Due to multidisciplinary supportive care, the patient’s skin lesions and general condition gradually improved. Laboratory findings showed regression of renal failure and inflammatory markers. After 7 days in the ICU, the patient was transferred to the Dermatology Department. After 42 days in the hospital, the patient recovered completely and was discharged.

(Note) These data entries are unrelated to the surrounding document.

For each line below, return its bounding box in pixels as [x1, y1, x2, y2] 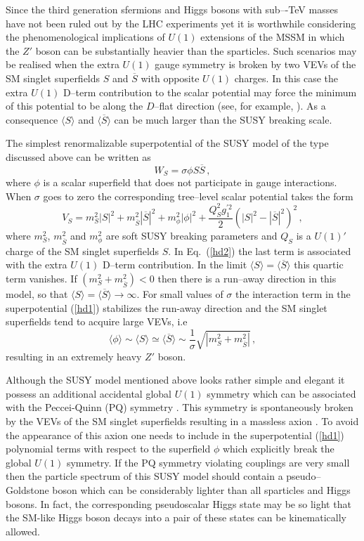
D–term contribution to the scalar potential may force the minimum [63, 84, 357, 99]
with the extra [6, 257, 67, 272]
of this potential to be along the [6, 98, 143, 113]
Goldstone [6, 483, 49, 497]
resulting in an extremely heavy [6, 348, 142, 363]
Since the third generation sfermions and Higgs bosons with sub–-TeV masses [6, 2, 338, 16]
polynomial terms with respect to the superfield [6, 441, 211, 456]
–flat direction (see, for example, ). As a [154, 98, 326, 113]
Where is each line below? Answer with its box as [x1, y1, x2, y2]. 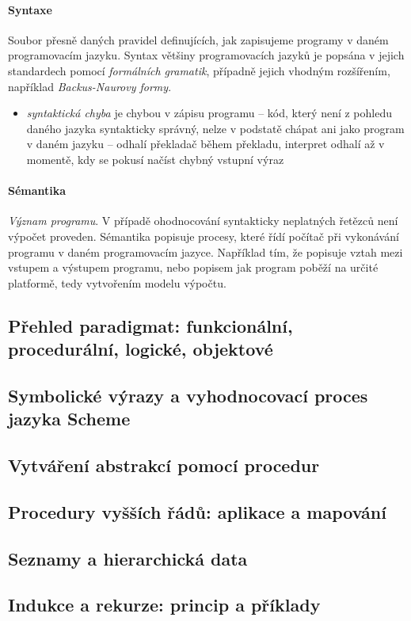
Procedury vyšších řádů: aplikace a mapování [8, 499, 386, 524]
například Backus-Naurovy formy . [8, 78, 172, 94]
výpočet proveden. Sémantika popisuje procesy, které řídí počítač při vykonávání [8, 227, 399, 244]
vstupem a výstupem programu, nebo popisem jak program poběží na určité [8, 259, 379, 276]
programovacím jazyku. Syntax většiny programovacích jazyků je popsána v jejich [8, 47, 405, 63]
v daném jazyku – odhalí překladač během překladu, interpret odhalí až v [26, 135, 385, 152]
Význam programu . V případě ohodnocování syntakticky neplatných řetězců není [8, 212, 398, 229]
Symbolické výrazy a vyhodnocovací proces [8, 383, 368, 407]
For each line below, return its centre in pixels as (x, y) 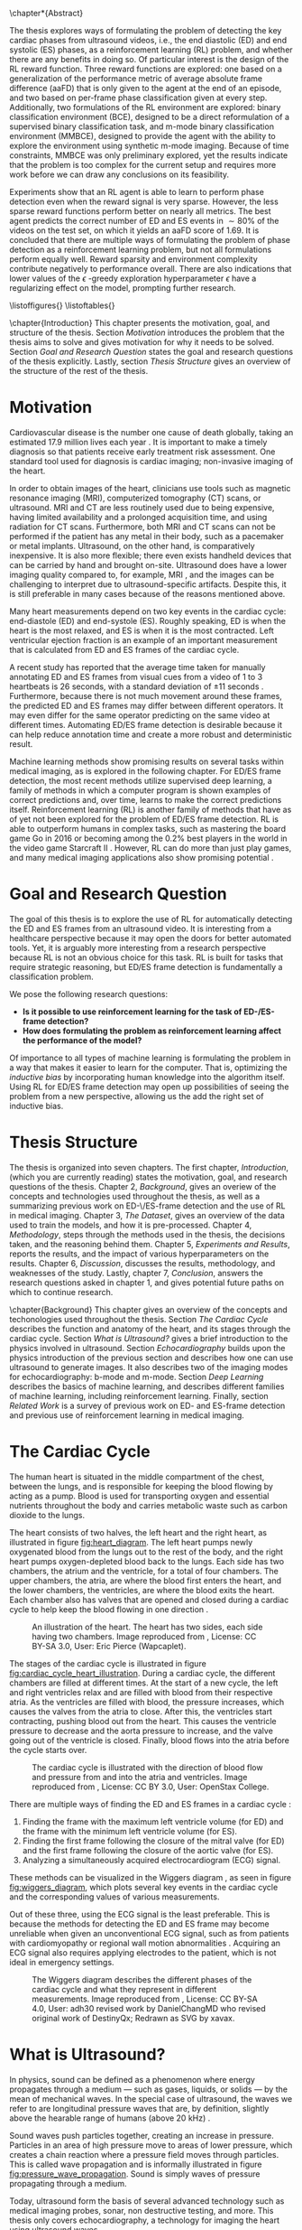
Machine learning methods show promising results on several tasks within (146, 761)
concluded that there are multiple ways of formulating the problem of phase (150, 240)
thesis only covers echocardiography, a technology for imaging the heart (144, 2220)
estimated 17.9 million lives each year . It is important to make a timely (138, 442)
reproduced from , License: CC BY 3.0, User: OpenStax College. (151, 1787)
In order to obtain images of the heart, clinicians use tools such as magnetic (150, 488)
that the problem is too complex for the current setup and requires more (143, 165)
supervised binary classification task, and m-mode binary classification (142, 126)
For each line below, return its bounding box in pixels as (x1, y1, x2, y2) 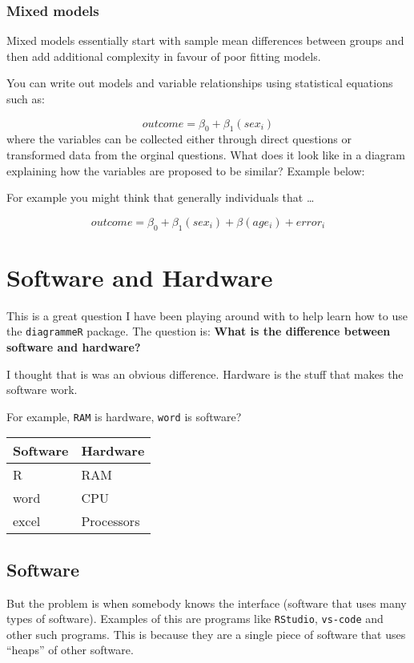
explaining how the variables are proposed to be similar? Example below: (6, 162, 365, 179)
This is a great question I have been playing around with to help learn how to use (6, 307, 408, 323)
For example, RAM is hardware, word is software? (6, 408, 242, 424)
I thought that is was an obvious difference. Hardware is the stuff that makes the (6, 365, 404, 382)
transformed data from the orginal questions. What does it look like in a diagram (6, 146, 405, 163)
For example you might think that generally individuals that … (6, 189, 315, 206)
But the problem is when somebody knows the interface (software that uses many (6, 594, 407, 611)
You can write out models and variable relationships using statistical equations (6, 74, 393, 91)
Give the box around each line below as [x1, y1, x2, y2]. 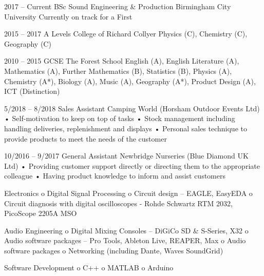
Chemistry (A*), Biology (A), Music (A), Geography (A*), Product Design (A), [4, 75, 256, 86]
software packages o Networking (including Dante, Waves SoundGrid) [4, 245, 223, 255]
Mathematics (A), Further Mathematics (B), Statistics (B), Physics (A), [4, 65, 232, 76]
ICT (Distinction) [4, 86, 60, 96]
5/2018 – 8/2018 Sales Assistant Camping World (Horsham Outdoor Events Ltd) [4, 103, 260, 113]
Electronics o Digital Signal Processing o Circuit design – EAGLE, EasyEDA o [4, 187, 253, 198]
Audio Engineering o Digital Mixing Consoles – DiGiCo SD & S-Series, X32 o [4, 225, 249, 235]
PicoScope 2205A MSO [4, 208, 77, 219]
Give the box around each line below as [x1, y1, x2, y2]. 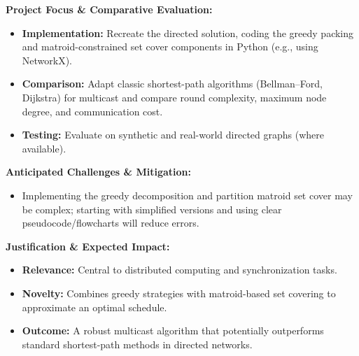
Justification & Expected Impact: [6, 238, 170, 253]
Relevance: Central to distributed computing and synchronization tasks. [22, 262, 337, 277]
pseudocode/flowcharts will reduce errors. [22, 215, 199, 230]
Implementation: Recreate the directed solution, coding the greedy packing [22, 25, 354, 40]
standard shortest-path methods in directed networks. [22, 336, 253, 351]
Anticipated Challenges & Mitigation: [6, 164, 191, 179]
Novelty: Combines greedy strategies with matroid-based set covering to [22, 285, 336, 300]
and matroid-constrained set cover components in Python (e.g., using [22, 39, 318, 54]
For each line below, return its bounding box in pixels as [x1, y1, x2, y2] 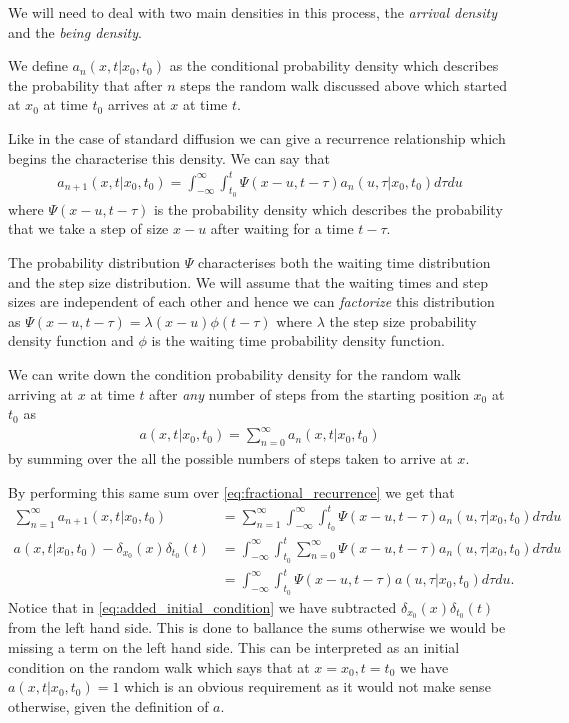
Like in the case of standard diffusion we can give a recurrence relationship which [8, 127, 506, 148]
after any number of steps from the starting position [149, 383, 469, 404]
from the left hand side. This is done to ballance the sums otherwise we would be [8, 617, 506, 638]
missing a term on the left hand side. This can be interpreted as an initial [8, 637, 460, 657]
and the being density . [8, 21, 142, 42]
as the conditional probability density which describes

The adverse drug reaction was documented in the patient’s notes and communicated to her general practitioner.

Discussion

TEN, first described in 1956 by Lyell [1], is a serious and life-threatening immunological disease, most often caused by an adverse reaction to various medications [1,3,7–9]. It is one of the most severe dermatological emergency conditions and represents the worst manifestation of epidermal necrolysis within a disease complex including SJS, TEN, and an overlapping syndrome between them that depends on the extent of affected dermal surface [2,10]. The literature indicates that TEN has a mortality rate of about 30% up to 45%, with a rare incidence of 1 to 2 per 1 million per year [4,5,11,12]. In addition to the dermal symptoms, various other manifestations of TEN, such as inflammation of internal gastrointestinal or respiratory mucosa, anemia, or neutropenia, cause a mortality rate that is as high as that associated with metabolic disorders, sepsis, and bleeding [13]. In most cases, intensive care and invasive interventions are necessary. Potentially causative drugs for TEN include certain antibiotics, anticonvulsives, nonsteroidal anti-inflammatory drugs, and allopurinol [3,11,12].

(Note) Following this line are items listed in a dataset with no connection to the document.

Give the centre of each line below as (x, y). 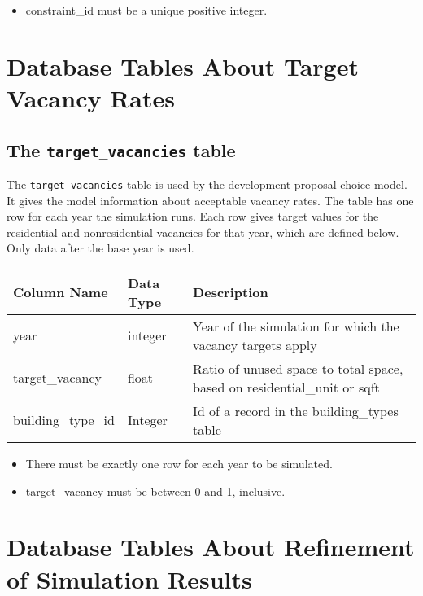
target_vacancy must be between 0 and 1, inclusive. (155, 491)
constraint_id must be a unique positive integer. (146, 10)
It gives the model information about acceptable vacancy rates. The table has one (210, 200)
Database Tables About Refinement (211, 547)
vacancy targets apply (255, 344)
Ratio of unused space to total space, (298, 368)
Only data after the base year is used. (100, 248)
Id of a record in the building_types (296, 410)
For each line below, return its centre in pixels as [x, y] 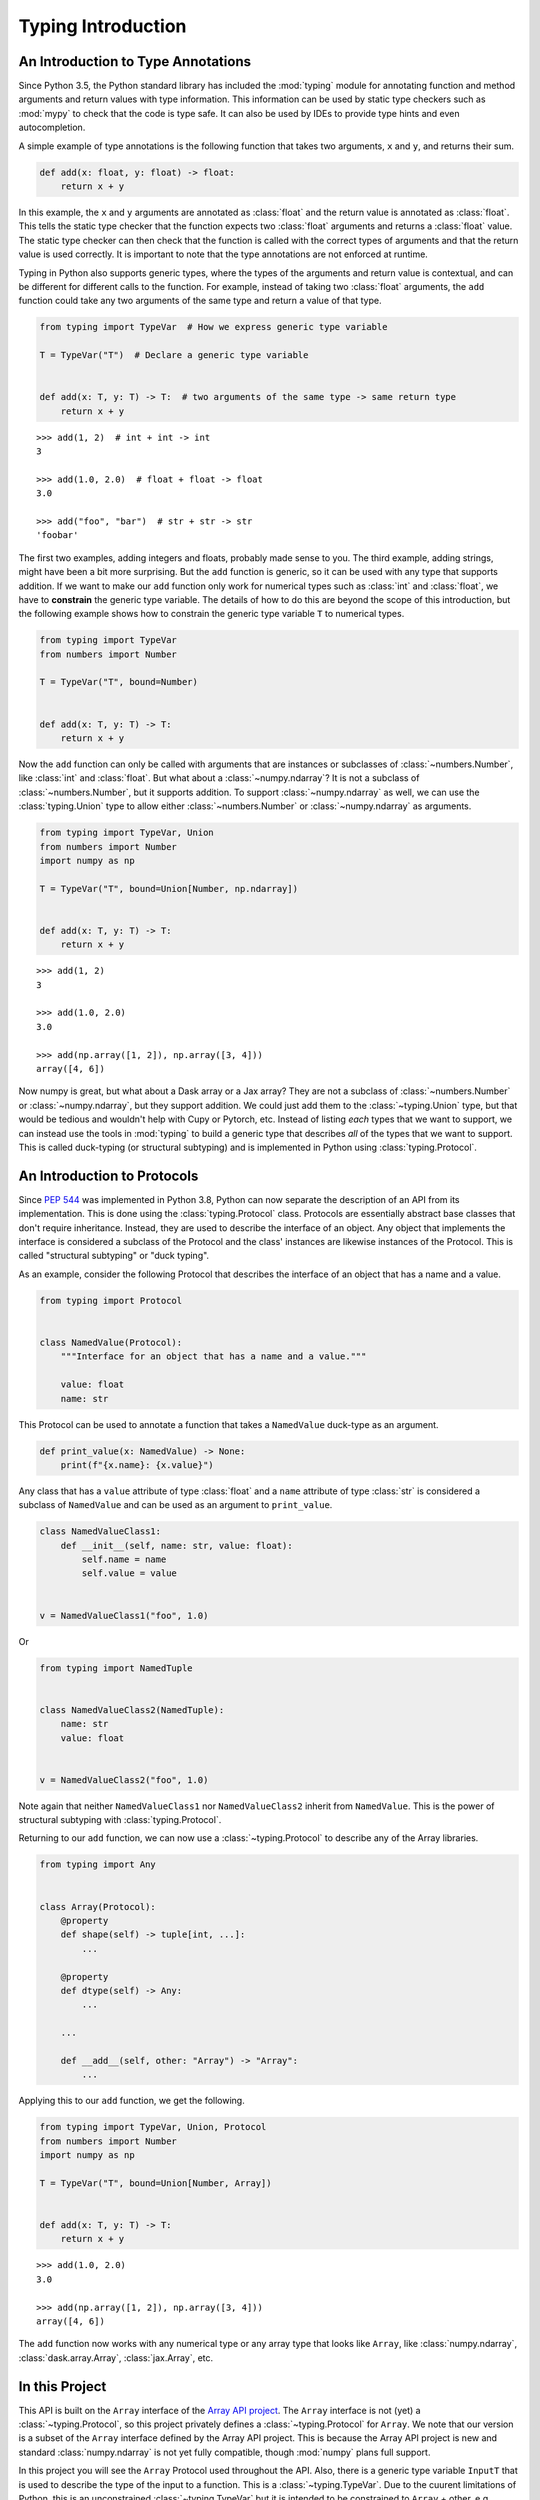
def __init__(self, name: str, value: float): [177, 1545]
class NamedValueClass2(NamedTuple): [132, 1709]
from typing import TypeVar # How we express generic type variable [213, 327]
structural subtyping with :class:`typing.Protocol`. [120, 1820]
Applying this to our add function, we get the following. [131, 2101]
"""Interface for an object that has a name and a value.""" [213, 1356]
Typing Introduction [102, 26]
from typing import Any [98, 1864]
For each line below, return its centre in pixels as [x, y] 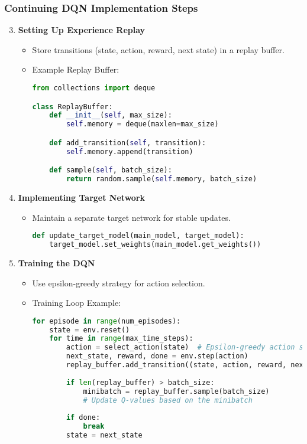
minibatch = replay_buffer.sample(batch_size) [176, 391]
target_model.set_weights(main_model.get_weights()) [155, 245]
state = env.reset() [90, 330]
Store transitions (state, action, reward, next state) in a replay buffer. [158, 49]
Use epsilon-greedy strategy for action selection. [119, 283]
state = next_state [104, 435]
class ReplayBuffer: [72, 107]
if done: [83, 418]
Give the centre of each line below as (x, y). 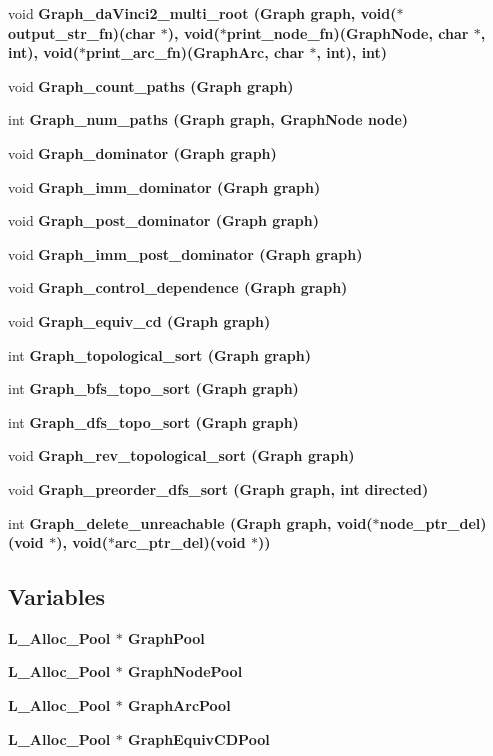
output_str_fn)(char (82, 32)
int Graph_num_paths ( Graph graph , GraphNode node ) (208, 119)
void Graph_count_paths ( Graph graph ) (151, 85)
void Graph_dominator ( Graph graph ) (142, 152)
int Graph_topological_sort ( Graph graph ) (159, 354)
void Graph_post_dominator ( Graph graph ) (164, 220)
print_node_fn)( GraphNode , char (347, 32)
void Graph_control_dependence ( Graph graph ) (178, 287)
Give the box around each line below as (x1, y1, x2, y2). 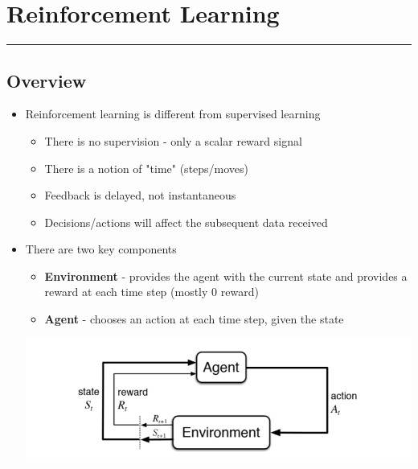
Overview (6, 68, 87, 93)
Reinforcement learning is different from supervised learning (25, 105, 321, 122)
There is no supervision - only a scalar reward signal (44, 132, 302, 149)
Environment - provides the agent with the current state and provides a (44, 267, 408, 284)
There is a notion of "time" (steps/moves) (44, 159, 249, 176)
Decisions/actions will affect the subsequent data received (44, 213, 328, 230)
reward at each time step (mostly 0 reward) (44, 283, 259, 300)
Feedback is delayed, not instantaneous (44, 187, 236, 204)
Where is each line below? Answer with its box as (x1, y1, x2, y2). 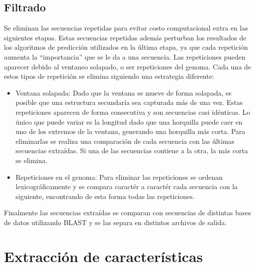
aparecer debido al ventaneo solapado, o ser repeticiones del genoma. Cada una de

The clinical onset of TEN is often seen a few days to several weeks after intake of the inducing drug, and it begins with nonspecific symptoms and signs, such as fatigue, fever, pruritus, and mucosal irritation [14,15]. Late occurrence of dark erythematous to purple-colored patches, such as atypical target-oid lesions, blisters, erosions, or ulcers with a positive Nikolsky sign, is reported in the literature [8,16]. Concomitant oral, ocular, genital, or rectal mucosal effects are typical for TEN [16]. The blistering separates the epidermis from the dermis and detachment from the dermis develops. In our case, the initial symptoms were a mild pruritic rash on the torso 3 weeks after the first ingestion of allopurinol. The initial maculopapulous exanthema then worsened to a blistering, skin-peeling condition affecting almost 85% of the body surface as the condition developed.

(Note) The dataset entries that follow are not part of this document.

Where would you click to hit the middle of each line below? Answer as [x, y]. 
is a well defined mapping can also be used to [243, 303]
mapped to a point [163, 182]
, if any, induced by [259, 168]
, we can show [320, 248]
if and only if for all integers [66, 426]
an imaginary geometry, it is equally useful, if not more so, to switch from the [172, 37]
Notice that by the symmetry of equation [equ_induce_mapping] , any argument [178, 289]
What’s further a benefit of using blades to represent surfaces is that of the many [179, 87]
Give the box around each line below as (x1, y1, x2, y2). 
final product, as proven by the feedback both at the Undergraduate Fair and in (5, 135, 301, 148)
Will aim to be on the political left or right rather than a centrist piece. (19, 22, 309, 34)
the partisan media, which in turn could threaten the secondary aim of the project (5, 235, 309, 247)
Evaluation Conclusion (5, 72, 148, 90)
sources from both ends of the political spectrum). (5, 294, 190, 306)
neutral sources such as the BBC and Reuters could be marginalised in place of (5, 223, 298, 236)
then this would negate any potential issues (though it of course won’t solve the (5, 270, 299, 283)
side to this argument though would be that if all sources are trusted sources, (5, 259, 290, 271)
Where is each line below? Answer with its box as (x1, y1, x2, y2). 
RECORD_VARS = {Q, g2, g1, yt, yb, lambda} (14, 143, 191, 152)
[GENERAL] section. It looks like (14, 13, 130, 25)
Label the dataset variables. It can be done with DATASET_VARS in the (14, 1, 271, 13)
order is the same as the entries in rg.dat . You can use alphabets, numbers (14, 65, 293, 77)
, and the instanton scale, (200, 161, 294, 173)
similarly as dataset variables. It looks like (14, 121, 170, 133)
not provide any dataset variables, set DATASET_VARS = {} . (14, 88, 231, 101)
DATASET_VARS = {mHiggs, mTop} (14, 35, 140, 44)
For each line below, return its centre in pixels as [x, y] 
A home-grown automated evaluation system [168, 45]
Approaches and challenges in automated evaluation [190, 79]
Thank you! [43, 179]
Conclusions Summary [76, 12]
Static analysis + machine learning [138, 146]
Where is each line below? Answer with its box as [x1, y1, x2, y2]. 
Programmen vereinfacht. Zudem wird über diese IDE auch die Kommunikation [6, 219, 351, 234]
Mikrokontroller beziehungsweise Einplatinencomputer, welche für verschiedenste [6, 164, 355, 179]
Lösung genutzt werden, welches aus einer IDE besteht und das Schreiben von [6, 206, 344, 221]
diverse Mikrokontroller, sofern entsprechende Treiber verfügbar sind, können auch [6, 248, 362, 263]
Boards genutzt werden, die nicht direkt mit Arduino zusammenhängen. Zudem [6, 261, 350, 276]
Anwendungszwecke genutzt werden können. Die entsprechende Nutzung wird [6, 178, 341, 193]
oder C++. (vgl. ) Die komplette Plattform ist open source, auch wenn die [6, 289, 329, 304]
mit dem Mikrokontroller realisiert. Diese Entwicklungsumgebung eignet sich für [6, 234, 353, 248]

Clinically, TEN has to be differentiated from other dermatoses, which is difficult, especially in the early phase. Viral or bacterial exanthema, autoimmune diseases, and drug-induced cutaneous reactions are potential differential diagnoses for TEN [17]. In our case, a viral exanthema or adverse drug reaction was initially included in the differential diagnosis and required ruling out.

One of the most important severe differential diagnoses is a drug reaction with eosinophilia and systemic symptoms (DRESS), a maculopapular or morbilliform drug reaction similar to that associated with allopurinol but primarily affecting the trunk, face, and extremities [18]. Along with dermal effects, fever, facial edema, lymphadenopathy, eosinophilia, and further laboratory abnormalities of various organ systems (hepatitis, nephritis, pneumonitis, carditis, and thyroiditis) may occur as a reactivation of a human herpes group virus. The incidence is estimated to be 10 per million, with a mortality rate of up to 10%, so DRESS occurs more often than TEN but is much less deadly.

Histopathological analysis of skin biopsies is necessary for the differentiation and diagnosis of TEN. With TEN, full-thickness epidermal necrolysis can be seen, whereas DRESS shows a non-specific picture with spongiotic or necrotic keratinocytes [8,18]. Necrolysis in TEN is due to a T-cell-mediated cytotoxic apoptosis and release of mediators and cytokines such as granulolysin, perforin, granzyme B, tumor necrosis factor-α, interferon-γ, or FAS-receptor-ligand by a T-cell type IV-like reaction of the body [8,19,20]. Granulolysin seems to be the leading cytokine [21]. Several HLA alleles and variants have been found to be associated with drug-induced TEN. The HLA–B*58: 01 allele is related to the occurrence of TEN induced by allopurinol. In summary, a combination of the drug structure, drug metabolism, and genetic factors are relevant in the development of TEN [8]. The pathophysiology of DRESS is not yet understood, but an autoimmune genesis due to cross-reactive T cells from viral antigens is suspected. Certain HLA alleles determine the occurrence and severity of DRESS [18,22,23].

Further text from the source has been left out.